Top of Exercise input

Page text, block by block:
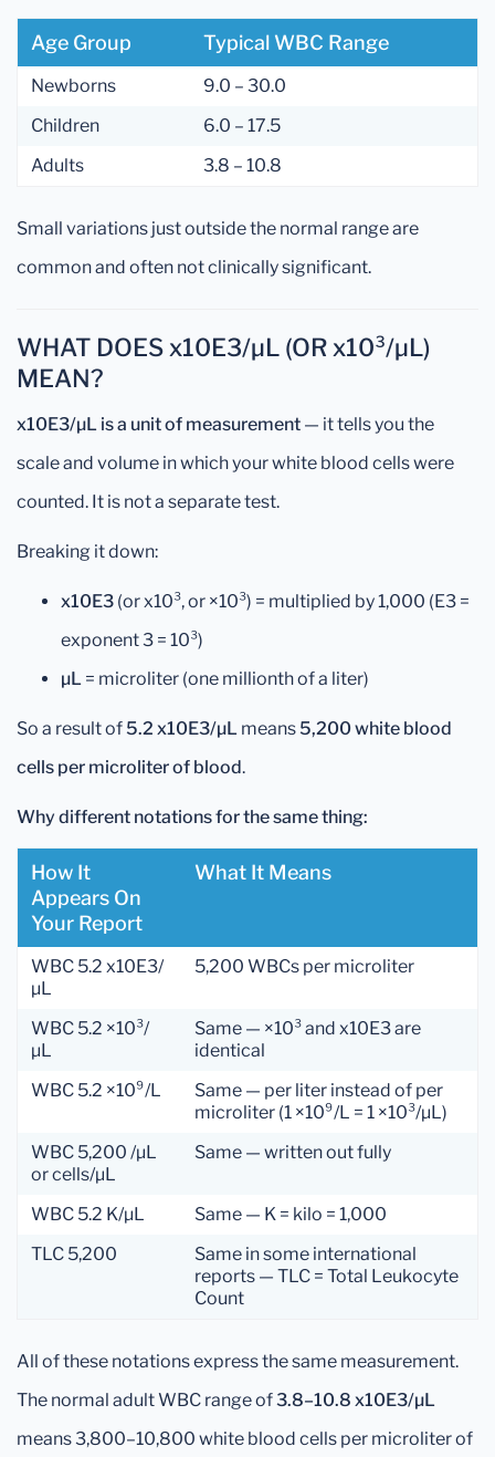
Age Group Typical WBC Range
Newborns
9.0 – 30.0
Children
6.0 – 17.5
Adults
3.8 – 10.8
Small variations just outside the normal range are
common and often not clinically significant.
WHAT DOES x10E3/µL (OR x10³/µL)
MEAN?
x10E3/µL is a unit of measurement — it tells you the
scale and volume in which your white blood cells were
counted. It is not a separate test.
Breaking it down:
x10E3 (or x10³, or ×10³) = multiplied by 1,000 (E3 =
exponent 3 = 10³)
µL = microliter (one millionth of a liter)
So a result of5.2 x10E3/µL means5,200 white blood
cells per microliter of blood.
Why different notations for the same thing:
How It
Appears On
Your Report
What It Means
WBC 5.2 x10E3/
µL
5,200 WBCs per microliter
WBC 5.2 ×10³/
µL
Same — ×10³ and x10E3 are
identical
WBC 5.2 ×10⁹/L
Same — per liter instead of per
microliter (1 ×10⁹/L = 1 ×10³/µL)
WBC 5,200 /µL
or cells/µL
Same — written out fully
WBC 5.2 K/µL
Same — K = kilo = 1,000
TLC 5,200
Same in some international
reports — TLC = Total Leukocyte
Count
All of these notations express the same measurement.
The normal adult WBC range of3.8–10.8 x10E3/µL
means 3,800–10,800 white blood cells per microliter of
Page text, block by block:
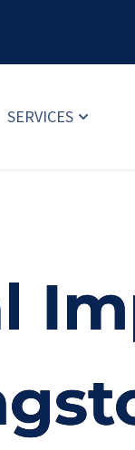
SERVICES
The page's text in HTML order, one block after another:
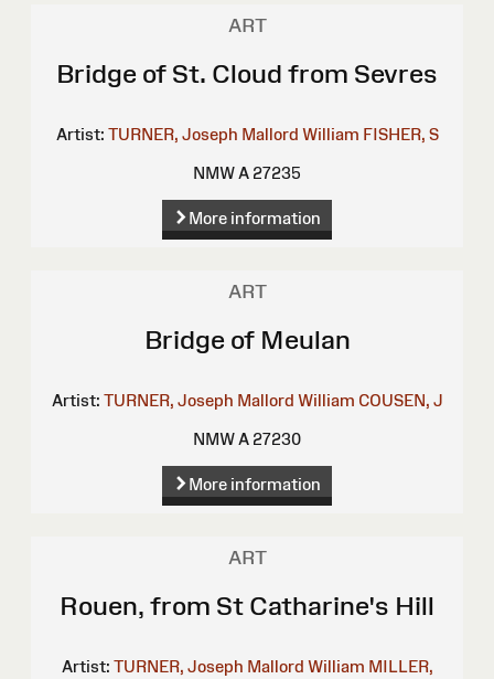
ART
Bridge of St. Cloud from Sevres
Artist: TURNER, Joseph Mallord William FISHER, S
NMW A 27235
More information
ART
Bridge of Meulan
Artist: TURNER, Joseph Mallord William COUSEN, J
NMW A 27230
More information
ART
Rouen, from St Catharine's Hill
Artist: TURNER, Joseph Mallord William MILLER,
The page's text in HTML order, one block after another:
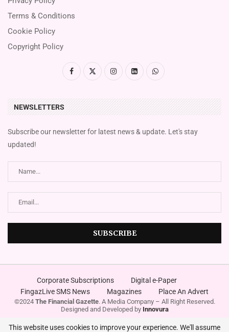
Terms & Conditions
Cookie Policy
Copyright Policy
NEWSLETTERS
Subscribe our newsletter for latest news & update. Let's stay
updated!
Corporate Subscriptions
Digital e-Paper
FingazLive SMS News
Magazines Place An Advert
©2024 The Financial Gazette. A Media Company – All Right Reserved.
Designed and Developed by Innovura
This website uses cookies to improve your experience. We'll assume
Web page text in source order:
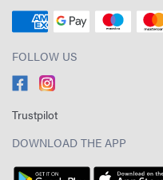
FOLLOW US
Trustpilot
DOWNLOAD THE APP
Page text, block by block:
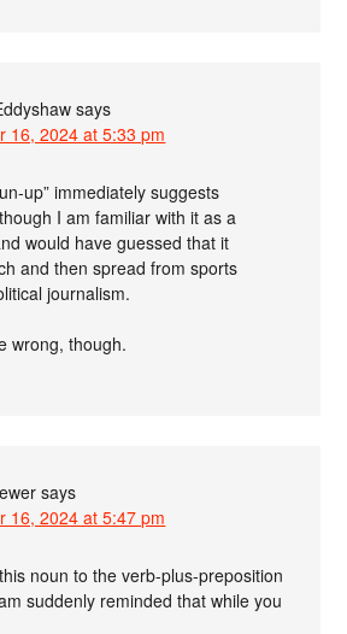
says
16, 2024 at 5:33 pm
up” immediately suggests
I am familiar with it as a
would have guessed that it
and then spread from sports
journalism.
wrong, though.
says
16, 2024 at 5:47 pm
noun to the verb-plus-preposition
suddenly reminded that while you
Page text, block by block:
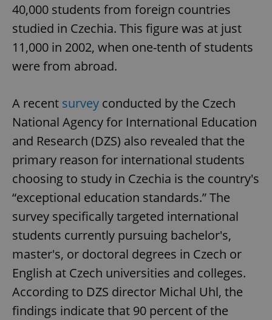
40,000 students from foreign countries
studied in Czechia. This figure was at just
11,000 in 2002, when one-tenth of students
were from abroad.
A recent survey conducted by the Czech
National Agency for International Education
and Research (DZS) also revealed that the
primary reason for international students
choosing to study in Czechia is the country's
“exceptional education standards.” The
survey specifically targeted international
students currently pursuing bachelor's,
master's, or doctoral degrees in Czech or
English at Czech universities and colleges.
According to DZS director Michal Uhl, the
findings indicate that 90 percent of the
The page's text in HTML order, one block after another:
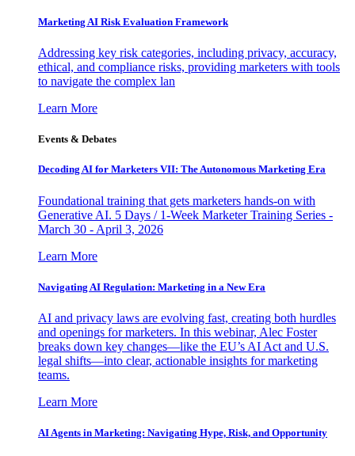
Marketing AI Risk Evaluation Framework
Addressing key risk categories, including privacy, accuracy,
ethical, and compliance risks, providing marketers with tools
to navigate the complex lan
Learn More
Events & Debates
Decoding AI for Marketers VII: The Autonomous Marketing Era
Foundational training that gets marketers hands-on with
Generative AI. 5 Days / 1-Week Marketer Training Series -
March 30 - April 3, 2026
Learn More
Navigating AI Regulation: Marketing in a New Era
AI and privacy laws are evolving fast, creating both hurdles
and openings for marketers. In this webinar, Alec Foster
breaks down key changes—like the EU’s AI Act and U.S.
legal shifts—into clear, actionable insights for marketing
teams.
Learn More
AI Agents in Marketing: Navigating Hype, Risk, and Opportunity
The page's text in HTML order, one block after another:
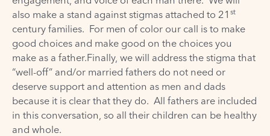
also make a stand against stigmas attached to 21 st
century families. For men of color our call is to make
good choices and make good on the choices you
make as a father.Finally, we will address the stigma that
“well-off” and/or married fathers do not need or
deserve support and attention as men and dads
because it is clear that they do. All fathers are included
in this conversation, so all their children can be healthy
and whole.
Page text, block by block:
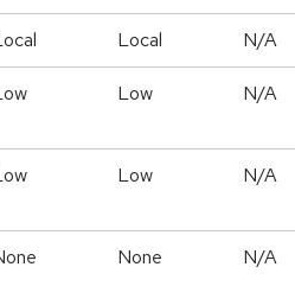
Local N/A
Low N/A
Low N/A
None N/A
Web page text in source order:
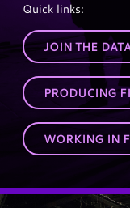
Quick links:
JOIN THE
PRODUCING
WORKING IN
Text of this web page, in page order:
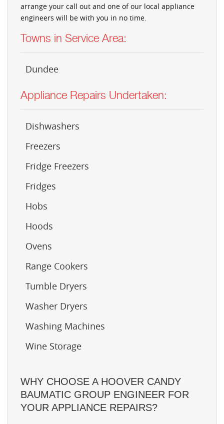
arrange your call out and one of our local appliance
engineers will be with you in no time.
Towns in Service Area:
Dundee
Appliance Repairs Undertaken:
Dishwashers
Freezers
Fridge Freezers
Fridges
Hobs
Hoods
Ovens
Range Cookers
Tumble Dryers
Washer Dryers
Washing Machines
Wine Storage
WHY CHOOSE A HOOVER CANDY
BAUMATIC GROUP ENGINEER FOR
YOUR APPLIANCE REPAIRS?
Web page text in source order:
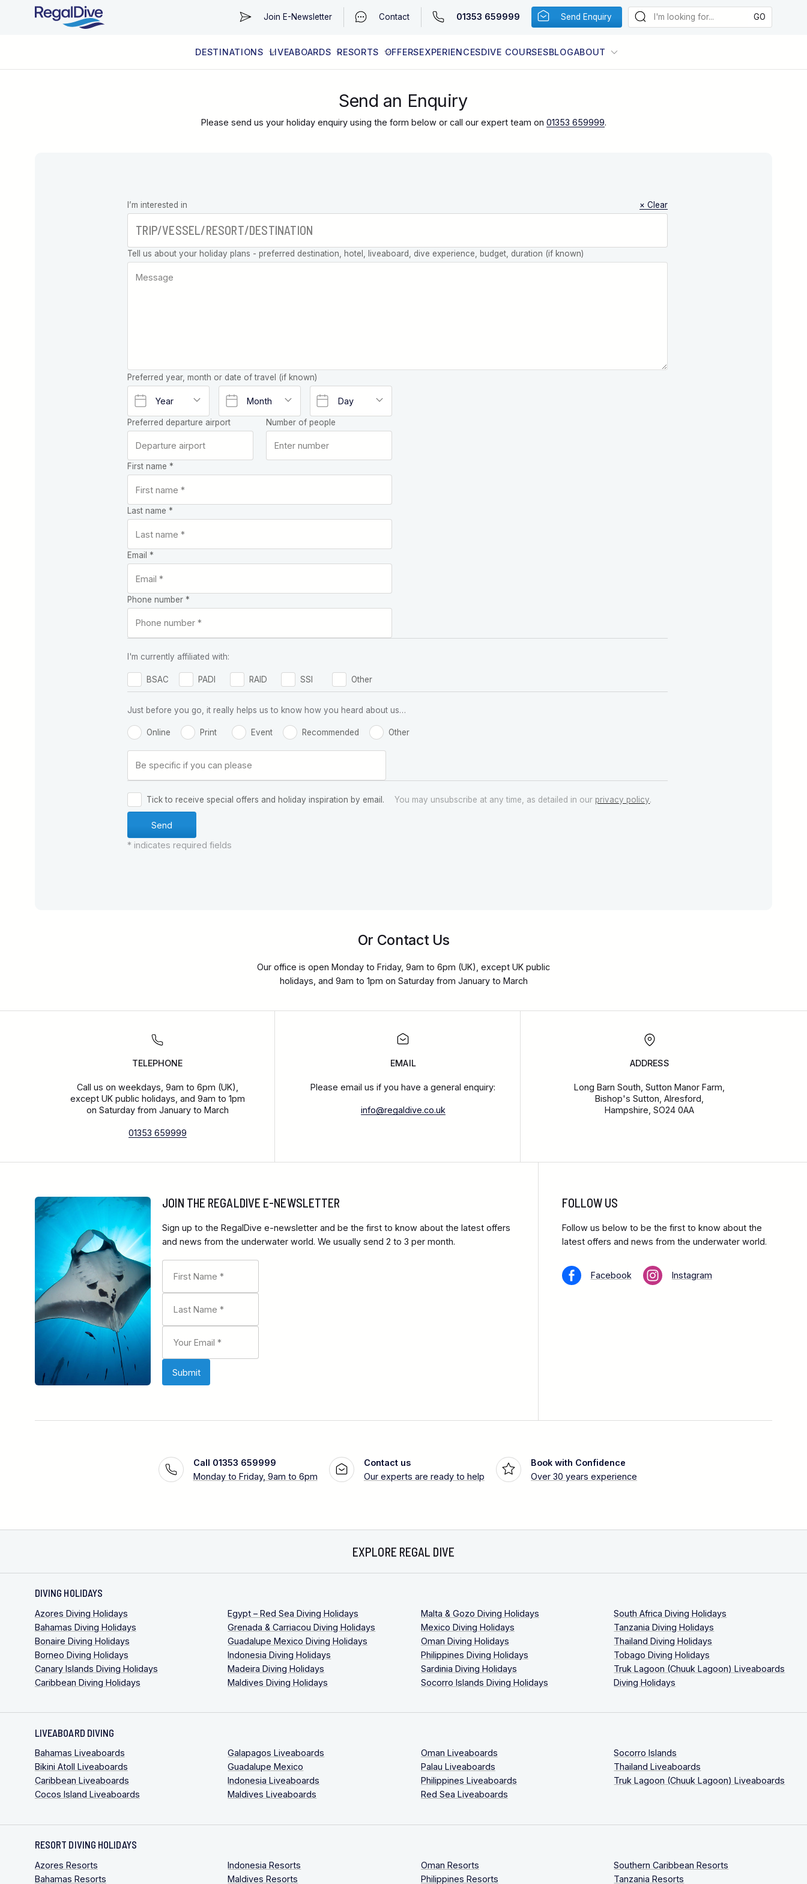
Join E-Newsletter Contact 01353 659999 Send Enquiry
DESTINATIONS LIVEABOARDS RESORTS OFFERSEXPERIENCESDIVE COURSESBLOGABOUT
Send an Enquiry
Please send us your holiday enquiry using the form below or call our expert team on 01353 659999.
Leave this
field blank
I’m interested in × Clear
Tell us about your holiday plans - preferred destination, hotel, liveaboard, dive experience, budget, duration (if known)
Preferred year, month or date of travel (if known)
Preferred departure airport Number of people
First name *
Last name *
Email *
Phone number *
I'm currently affiliated with:
BSAC PADI RAID SSI Other
Just before you go, it really helps us to know how you heard about us…
Online Print Event Recommended Other
Tick to receive special offers and holiday inspiration by email. You may unsubscribe at any time, as detailed in our privacy policy.
* indicates required fields
Or Contact Us
Our office is open Monday to Friday, 9am to 6pm (UK), except UK public
holidays, and 9am to 1pm on Saturday from January to March
TELEPHONE
Call us on weekdays, 9am to 6pm (UK),
except UK public holidays, and 9am to 1pm
on Saturday from January to March
01353 659999
EMAIL
Please email us if you have a general enquiry:
info@regaldive.co.uk
ADDRESS
Long Barn South, Sutton Manor Farm,
Bishop's Sutton, Alresford,
Hampshire, SO24 0AA
JOIN THE REGALDIVE E-NEWSLETTER
Sign up to the RegalDive e-newsletter and be the first to know about the latest offers
and news from the underwater world. We usually send 2 to 3 per month.
FOLLOW US
Follow us below to be the first to know about the
latest offers and news from the underwater world.
Facebook Instagram
Call 01353 659999
Monday to Friday, 9am to 6pm
Contact us
Our experts are ready to help
Book with Confidence
Over 30 years experience
EXPLORE REGAL DIVE
DIVING HOLIDAYS
Azores Diving Holidays
Bahamas Diving Holidays
Bonaire Diving Holidays
Borneo Diving Holidays
Canary Islands Diving Holidays
Caribbean Diving Holidays
Egypt – Red Sea Diving Holidays
Grenada & Carriacou Diving Holidays
Guadalupe Mexico Diving Holidays
Indonesia Diving Holidays
Madeira Diving Holidays
Maldives Diving Holidays
Malta & Gozo Diving Holidays
Mexico Diving Holidays
Oman Diving Holidays
Philippines Diving Holidays
Sardinia Diving Holidays
Socorro Islands Diving Holidays
South Africa Diving Holidays
Tanzania Diving Holidays
Thailand Diving Holidays
Tobago Diving Holidays
Truk Lagoon (Chuuk Lagoon) Liveaboards
Diving Holidays
LIVEABOARD DIVING
Bahamas Liveaboards
Bikini Atoll Liveaboards
Caribbean Liveaboards
Cocos Island Liveaboards
Galapagos Liveaboards
Guadalupe Mexico
Indonesia Liveaboards
Maldives Liveaboards
Oman Liveaboards
Palau Liveaboards
Philippines Liveaboards
Red Sea Liveaboards
Socorro Islands
Thailand Liveaboards
Truk Lagoon (Chuuk Lagoon) Liveaboards
RESORT DIVING HOLIDAYS
Azores Resorts
Bahamas Resorts
Indonesia Resorts
Maldives Resorts
Oman Resorts
Philippines Resorts
Southern Caribbean Resorts
Tanzania Resorts

Bottom of Exercise input

● **Assigned task**
Copy out, word for word, the part of the entries above that begins at the line with "Tell us about" and ends at the line with "BSAC PADI RAID SSI Other", including both.

● **Answer box**
Tell us about your holiday plans - preferred destination, hotel, liveaboard, dive experience, budget, duration (if known)
Preferred year, month or date of travel (if known)
Preferred departure airport Number of people
First name *
Last name *
Email *
Phone number *
I'm currently affiliated with:
BSAC PADI RAID SSI Other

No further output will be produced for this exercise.